COVERAGE A – BODILY INJURY AND PROPERTY DAMAGE LIABILITY

A
  • The insurer will pay those sums that the insured becomes legally obligated to pay.
  • The insurer will have the right and duty to defend the insured up to the policy limit of liability.
  • The bodily injury or property damage is caused by an occurrence that takes place in the
    coverage territory.
  • “Bodily injury” or “Property damage” occurs at the earliest time an insured (or any employee
    authorized to receive such information) receives notice of a claim. The notice includes:
    o Written reports;
    o Written or verbal demands for damages for B.I. or P.D.;
    o One who becomes aware by any other means such loss has occurred. For example, a
    telephone call; and
    o The loss also includes damages claimed by any organization for care, loss of services, or
    death that results at any time from bodily injury. Damages because of “bodily injury”
    include damages claimed by any person or organization for care, loss of services, or death
    resulting at any time from the “bodily injury”.

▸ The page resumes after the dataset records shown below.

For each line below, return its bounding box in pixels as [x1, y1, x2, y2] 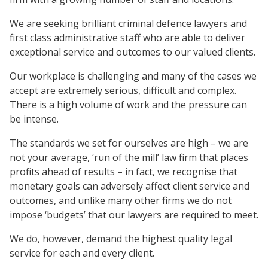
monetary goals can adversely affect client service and [10, 179, 249, 193]
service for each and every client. [10, 246, 154, 260]
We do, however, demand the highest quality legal [10, 232, 232, 245]
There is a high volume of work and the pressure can [10, 98, 247, 111]
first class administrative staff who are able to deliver [10, 31, 245, 44]
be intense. [10, 112, 59, 126]
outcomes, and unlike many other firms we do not [10, 194, 232, 207]
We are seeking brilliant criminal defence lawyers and [10, 17, 247, 30]
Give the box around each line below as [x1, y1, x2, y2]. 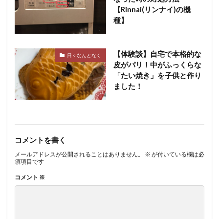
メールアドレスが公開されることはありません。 [15, 151, 144, 158]
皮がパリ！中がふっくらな [113, 60, 201, 69]
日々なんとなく [66, 52, 101, 58]
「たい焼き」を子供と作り [113, 71, 201, 80]
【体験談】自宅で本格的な [113, 49, 201, 59]
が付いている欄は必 [151, 151, 204, 158]
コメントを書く [15, 135, 66, 145]
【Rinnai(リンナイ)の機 [113, 5, 191, 14]
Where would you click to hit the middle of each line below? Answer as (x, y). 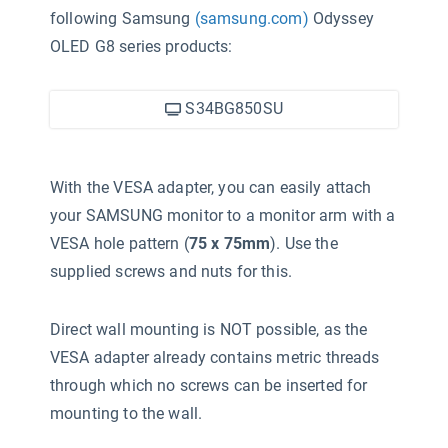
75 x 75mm (229, 243)
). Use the (304, 243)
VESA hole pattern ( (119, 243)
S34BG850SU (232, 108)
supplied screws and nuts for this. (171, 271)
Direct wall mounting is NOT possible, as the (209, 329)
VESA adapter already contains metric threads (215, 357)
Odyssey (341, 18)
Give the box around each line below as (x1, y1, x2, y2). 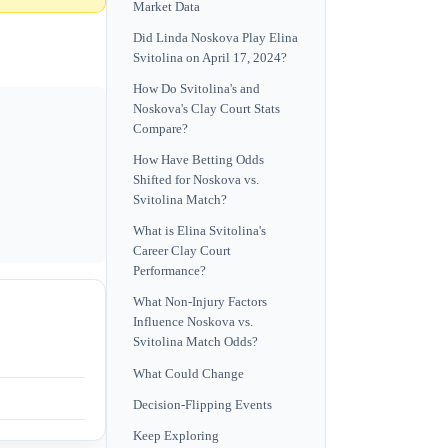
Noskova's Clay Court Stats (133, 101, 280, 116)
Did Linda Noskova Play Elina (133, 30, 298, 45)
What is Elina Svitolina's (133, 224, 266, 239)
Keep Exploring (133, 429, 219, 444)
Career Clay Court (133, 244, 231, 259)
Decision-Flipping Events (133, 397, 272, 412)
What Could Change (133, 366, 244, 381)
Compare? (133, 121, 188, 136)
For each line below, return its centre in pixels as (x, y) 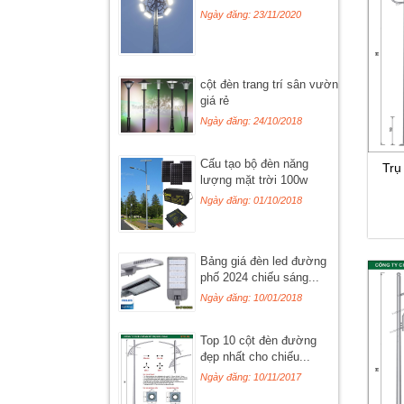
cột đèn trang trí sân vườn (269, 85)
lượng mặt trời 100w (254, 181)
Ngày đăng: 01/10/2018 (251, 201)
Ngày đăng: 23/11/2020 (251, 14)
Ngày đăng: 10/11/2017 (251, 377)
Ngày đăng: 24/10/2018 (251, 121)
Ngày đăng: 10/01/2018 (251, 298)
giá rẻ (215, 101)
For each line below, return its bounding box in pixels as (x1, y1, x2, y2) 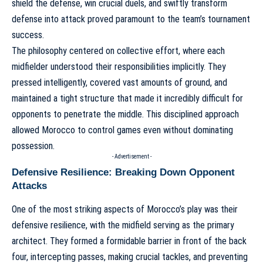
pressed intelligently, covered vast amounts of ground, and (12, 76, 227, 88)
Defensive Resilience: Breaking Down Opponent (12, 166, 235, 178)
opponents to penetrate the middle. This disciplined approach (12, 108, 239, 120)
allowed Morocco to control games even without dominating (12, 124, 233, 136)
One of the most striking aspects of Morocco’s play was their (12, 203, 238, 215)
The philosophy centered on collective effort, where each (12, 45, 225, 56)
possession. (12, 140, 55, 151)
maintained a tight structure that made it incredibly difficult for (12, 92, 243, 104)
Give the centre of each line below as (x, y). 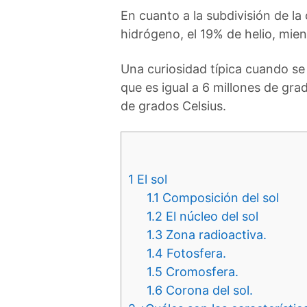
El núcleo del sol (210, 216)
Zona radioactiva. (214, 235)
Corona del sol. (208, 290)
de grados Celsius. (173, 106)
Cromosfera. (200, 272)
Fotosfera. (195, 253)
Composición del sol (219, 198)
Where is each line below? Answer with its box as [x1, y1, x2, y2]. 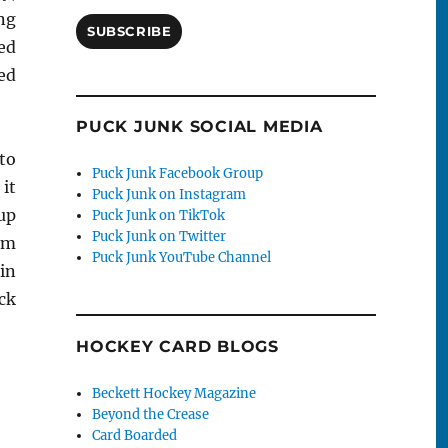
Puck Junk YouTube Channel [92, 249, 272, 267]
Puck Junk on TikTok [92, 207, 226, 225]
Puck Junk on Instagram [92, 186, 247, 204]
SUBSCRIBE [87, 23, 172, 40]
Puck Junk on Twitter [92, 228, 227, 246]
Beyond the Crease [92, 405, 210, 423]
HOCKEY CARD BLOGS [76, 336, 279, 356]
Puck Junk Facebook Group [92, 165, 264, 183]
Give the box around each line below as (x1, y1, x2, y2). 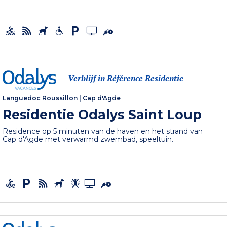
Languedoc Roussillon (3, 94, 78, 102)
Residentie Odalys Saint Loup (3, 107, 202, 123)
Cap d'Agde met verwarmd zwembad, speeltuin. (3, 135, 174, 144)
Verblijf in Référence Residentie (68, 72, 184, 84)
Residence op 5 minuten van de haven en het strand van (3, 127, 203, 136)
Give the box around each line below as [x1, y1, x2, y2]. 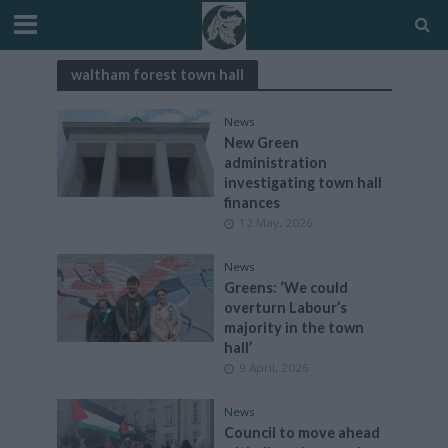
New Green [224, 134, 299, 151]
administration [224, 154, 327, 171]
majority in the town [224, 319, 364, 336]
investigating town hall [224, 174, 382, 191]
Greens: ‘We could [224, 279, 348, 296]
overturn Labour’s [224, 299, 347, 316]
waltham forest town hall [70, 65, 244, 83]
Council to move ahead [224, 424, 380, 441]
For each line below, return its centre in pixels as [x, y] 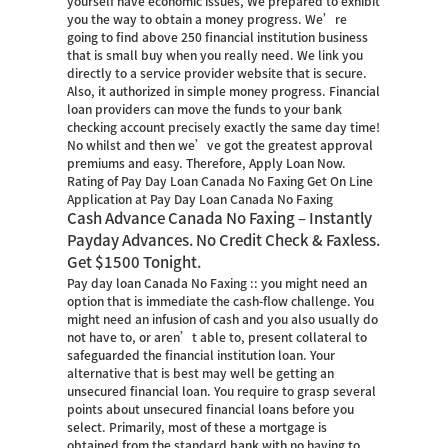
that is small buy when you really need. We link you [215, 55]
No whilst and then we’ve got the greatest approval [220, 145]
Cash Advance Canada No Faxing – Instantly [220, 218]
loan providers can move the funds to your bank [205, 109]
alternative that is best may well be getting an [201, 373]
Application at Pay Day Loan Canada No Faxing [200, 199]
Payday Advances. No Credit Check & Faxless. [224, 240]
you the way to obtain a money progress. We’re [207, 19]
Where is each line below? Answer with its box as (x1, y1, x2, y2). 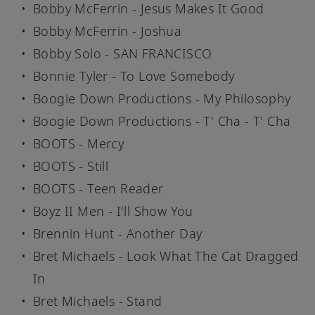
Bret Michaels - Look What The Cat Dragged (33, 247, 299, 265)
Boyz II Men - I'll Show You (33, 202, 193, 220)
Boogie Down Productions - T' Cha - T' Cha (33, 112, 291, 130)
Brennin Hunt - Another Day (33, 225, 202, 243)
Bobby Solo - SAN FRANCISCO (33, 45, 212, 63)
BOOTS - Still (33, 157, 109, 175)
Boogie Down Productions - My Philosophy (33, 90, 291, 108)
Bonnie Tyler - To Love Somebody (33, 67, 235, 85)
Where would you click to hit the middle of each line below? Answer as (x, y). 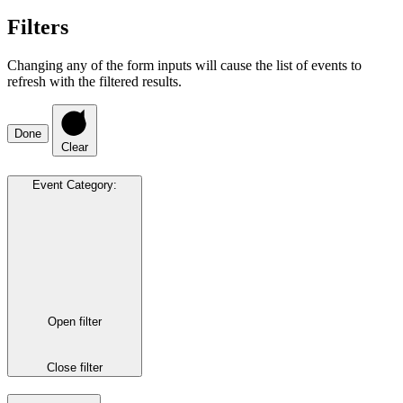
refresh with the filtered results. (94, 81)
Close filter (75, 368)
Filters (38, 27)
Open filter (75, 321)
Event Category (73, 184)
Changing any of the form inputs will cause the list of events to (184, 65)
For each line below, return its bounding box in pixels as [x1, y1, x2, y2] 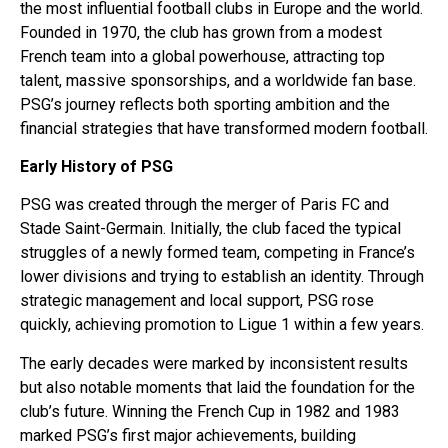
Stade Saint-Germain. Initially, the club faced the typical [20, 219, 401, 239]
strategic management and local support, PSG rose [20, 291, 374, 311]
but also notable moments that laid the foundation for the [20, 377, 415, 397]
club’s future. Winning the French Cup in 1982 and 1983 [20, 401, 400, 421]
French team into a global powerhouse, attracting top [20, 46, 385, 66]
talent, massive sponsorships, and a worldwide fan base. [20, 70, 416, 90]
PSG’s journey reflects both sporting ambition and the [20, 94, 390, 114]
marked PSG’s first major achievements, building [20, 425, 356, 445]

  • Under Coverage A, there is an exclusion for property damage to property that you own, rent,
    or occupy. However, this exclusion does not apply to damage caused by fire to the premises
    that are rented to the insured. This coverage also extends to contents of said premises even
    when rented to the insured for a period of seven consecutive days or less. A separate limit
    applies to “Damage to Premises Rented to You,” which is referred to in the policy as Fire
    Damage Legal coverage.
    COVERAGE A – EXCLUSIONS
  • The following are exclusions that apply to Coverage A:
    o Expected Or Intended Injury.
    o Contractual Liability (Remember the exception to this exclusion) – LEASE.
    o Liquor Liability.
    o Workers’ Compensation.
    o Employer Liability.
    o Pollution Liability.
    o Aircraft, Auto, Or Watercraft Liability.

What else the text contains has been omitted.